- TASK BRIEF: An exact transcription is needed of the lines below from the one with "John Bates Curator" through the one with "Mini Serving Dish", with no other lines and no pictures.

* * *

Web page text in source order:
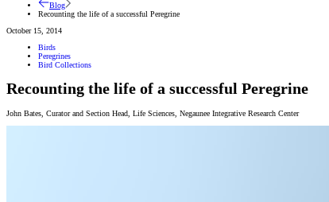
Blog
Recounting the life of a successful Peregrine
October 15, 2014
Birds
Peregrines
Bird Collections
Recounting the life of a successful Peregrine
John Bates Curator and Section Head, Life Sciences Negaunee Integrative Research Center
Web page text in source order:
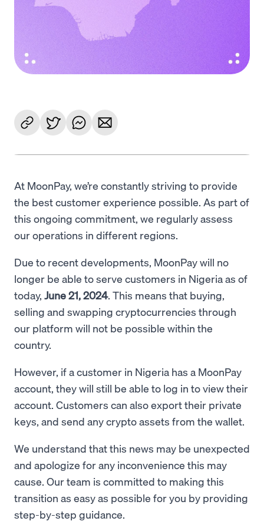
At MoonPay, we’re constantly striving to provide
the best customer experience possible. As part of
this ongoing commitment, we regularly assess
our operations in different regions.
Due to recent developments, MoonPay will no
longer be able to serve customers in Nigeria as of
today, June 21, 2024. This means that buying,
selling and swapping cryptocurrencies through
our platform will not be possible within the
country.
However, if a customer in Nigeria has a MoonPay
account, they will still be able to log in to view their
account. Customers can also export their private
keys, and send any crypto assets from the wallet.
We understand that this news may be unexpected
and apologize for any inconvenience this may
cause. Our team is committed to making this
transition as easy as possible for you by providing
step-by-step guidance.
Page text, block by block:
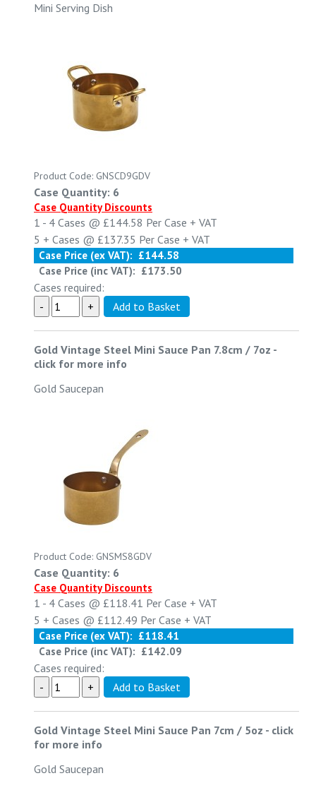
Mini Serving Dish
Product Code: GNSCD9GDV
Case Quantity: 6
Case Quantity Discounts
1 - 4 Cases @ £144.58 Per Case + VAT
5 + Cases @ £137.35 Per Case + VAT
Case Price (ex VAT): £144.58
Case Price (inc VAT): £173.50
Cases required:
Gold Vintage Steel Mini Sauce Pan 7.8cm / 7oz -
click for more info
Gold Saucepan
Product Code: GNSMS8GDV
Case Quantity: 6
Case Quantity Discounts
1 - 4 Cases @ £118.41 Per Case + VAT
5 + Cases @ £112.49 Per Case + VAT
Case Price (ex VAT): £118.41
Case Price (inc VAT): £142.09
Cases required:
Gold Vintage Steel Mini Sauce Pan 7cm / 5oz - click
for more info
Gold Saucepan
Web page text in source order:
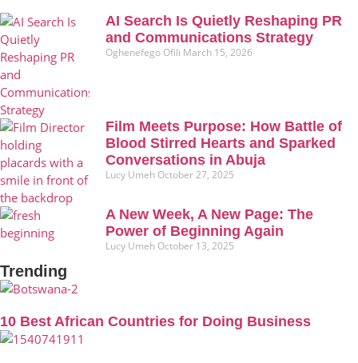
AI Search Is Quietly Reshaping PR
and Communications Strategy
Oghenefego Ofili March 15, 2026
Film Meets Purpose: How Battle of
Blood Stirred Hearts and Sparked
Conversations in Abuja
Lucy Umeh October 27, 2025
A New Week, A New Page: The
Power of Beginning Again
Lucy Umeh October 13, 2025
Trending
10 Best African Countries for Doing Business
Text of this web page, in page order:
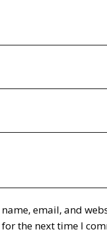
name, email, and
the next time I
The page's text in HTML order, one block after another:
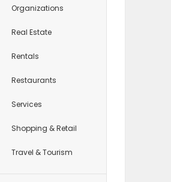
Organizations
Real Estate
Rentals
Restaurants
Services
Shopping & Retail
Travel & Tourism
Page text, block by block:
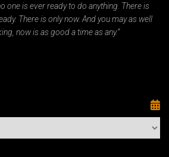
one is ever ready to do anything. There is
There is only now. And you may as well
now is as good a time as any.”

* * *

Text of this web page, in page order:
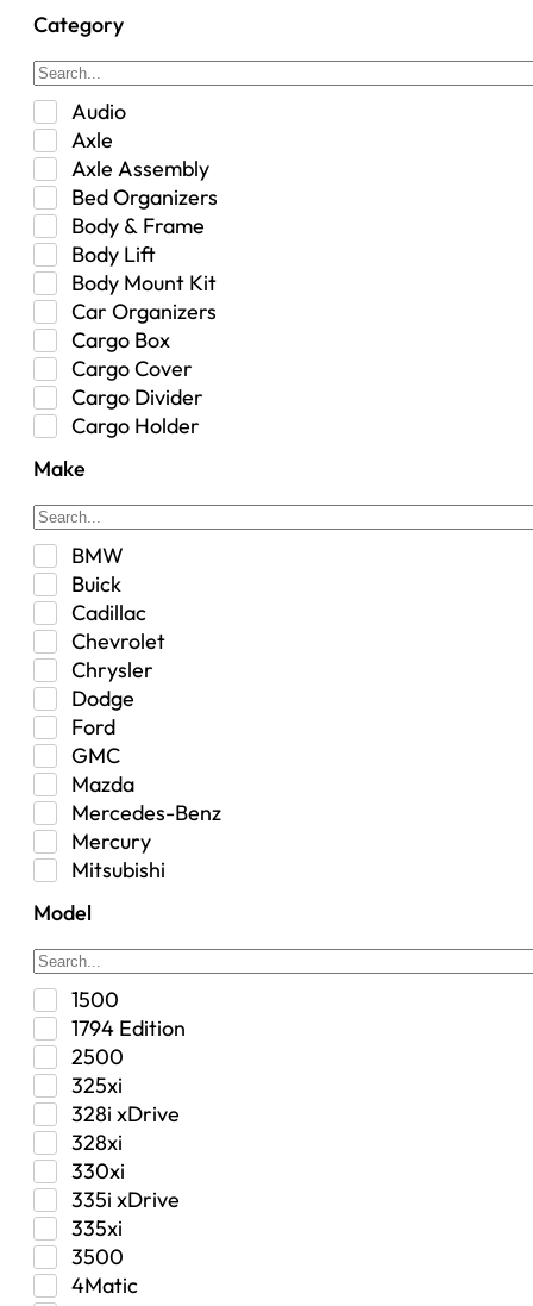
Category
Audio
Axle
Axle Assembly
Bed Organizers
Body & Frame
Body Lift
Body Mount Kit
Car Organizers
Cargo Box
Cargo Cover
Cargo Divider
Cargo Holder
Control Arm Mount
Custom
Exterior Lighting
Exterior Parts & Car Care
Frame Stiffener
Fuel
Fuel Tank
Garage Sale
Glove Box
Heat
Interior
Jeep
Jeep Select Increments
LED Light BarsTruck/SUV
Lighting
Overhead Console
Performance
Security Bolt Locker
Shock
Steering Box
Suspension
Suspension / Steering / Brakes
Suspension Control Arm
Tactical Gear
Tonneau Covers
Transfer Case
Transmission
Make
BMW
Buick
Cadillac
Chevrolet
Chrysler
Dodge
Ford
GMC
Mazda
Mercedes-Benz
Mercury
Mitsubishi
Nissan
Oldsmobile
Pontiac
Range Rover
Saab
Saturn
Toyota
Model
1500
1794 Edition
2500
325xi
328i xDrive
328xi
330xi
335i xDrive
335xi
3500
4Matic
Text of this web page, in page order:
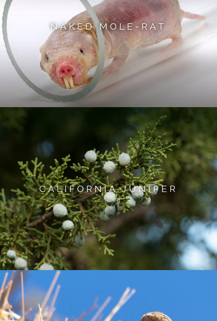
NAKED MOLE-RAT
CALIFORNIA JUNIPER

* * *

- WRITTEN SOLUTION:
John Bates Curator and Section Head, Life Sciences Negaunee Integrative Research Center
Web page text in source order:
At MoonPay, we’re constantly striving to provide
the best customer experience possible. As part of
this ongoing commitment, we regularly assess
our operations in different regions.
Due to recent developments, MoonPay will no
longer be able to serve customers in Nigeria as of
today, June 21, 2024. This means that buying,
selling and swapping cryptocurrencies through
our platform will not be possible within the
country.
However, if a customer in Nigeria has a MoonPay
account, they will still be able to log in to view their
account. Customers can also export their private
keys, and send any crypto assets from the wallet.
We understand that this news may be unexpected
and apologize for any inconvenience this may
cause. Our team is committed to making this
transition as easy as possible for you by providing
step-by-step guidance.
Page text, block by block:
Mini Serving Dish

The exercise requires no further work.